En la novela de Nahum Montt, El Eskimal y la Mariposa, Bogotá es ese libro que se lee en el tiempo y no en el espacio. “Mucha gente memoriza las calles y construye mapas mentales fragmentados e inconclusos. Yo memorizo las formas, los espacios, si no los acontecimientos. Otros ven una ciudad personificada con múltiples rostros, pieles y olores. Yo la veo como un libro vivo que se transforma en mi memoria. La ciudad no está hecha de ladrillo y asfalto, sino de palabras y deseos. Si la ciudad es un libro escrito a diario por sus habitantes, yo soy su mejor lector, pues el libre crece y se reescribe en mi memoria”.
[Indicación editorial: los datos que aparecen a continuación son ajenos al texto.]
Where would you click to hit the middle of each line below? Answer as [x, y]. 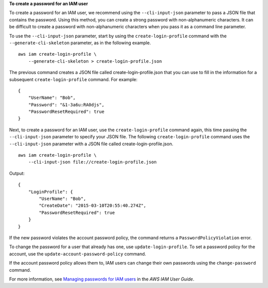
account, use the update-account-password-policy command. [78, 254]
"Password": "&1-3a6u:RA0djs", [66, 105]
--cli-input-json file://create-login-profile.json [92, 162]
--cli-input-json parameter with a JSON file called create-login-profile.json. [91, 144]
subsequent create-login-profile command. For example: [73, 79]
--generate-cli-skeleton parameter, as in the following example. [80, 43]
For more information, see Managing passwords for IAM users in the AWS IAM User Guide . [102, 279]
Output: [17, 173]

Bogotá es un libro abierto, de título apocalíptico, que se sigue reescribiendo en la memoria de sus narradores: la de una alta sociedad en decadencia contada por Luis Fernando Charry Lara en su libro La naturaleza de las penas. La ciudad musical de Juan Álvarez en su novela C. M. no récord. La del ‘Bogotazo’, retratada por Miguel Torres y Guillermo Cardona. La marginal y la nocturna de Alonso Sánchez Baute en Al diablo la maldita primavera. La vertiginosa de Chaparro Madiedo. La universitaria, de un academicismo inerte, de Miguel Manrique, en su novela Disturbio. Seguramente, Bogotá es todo eso. Y es mucho más. Y no es nada de lo que podamos hablar con toda certeza.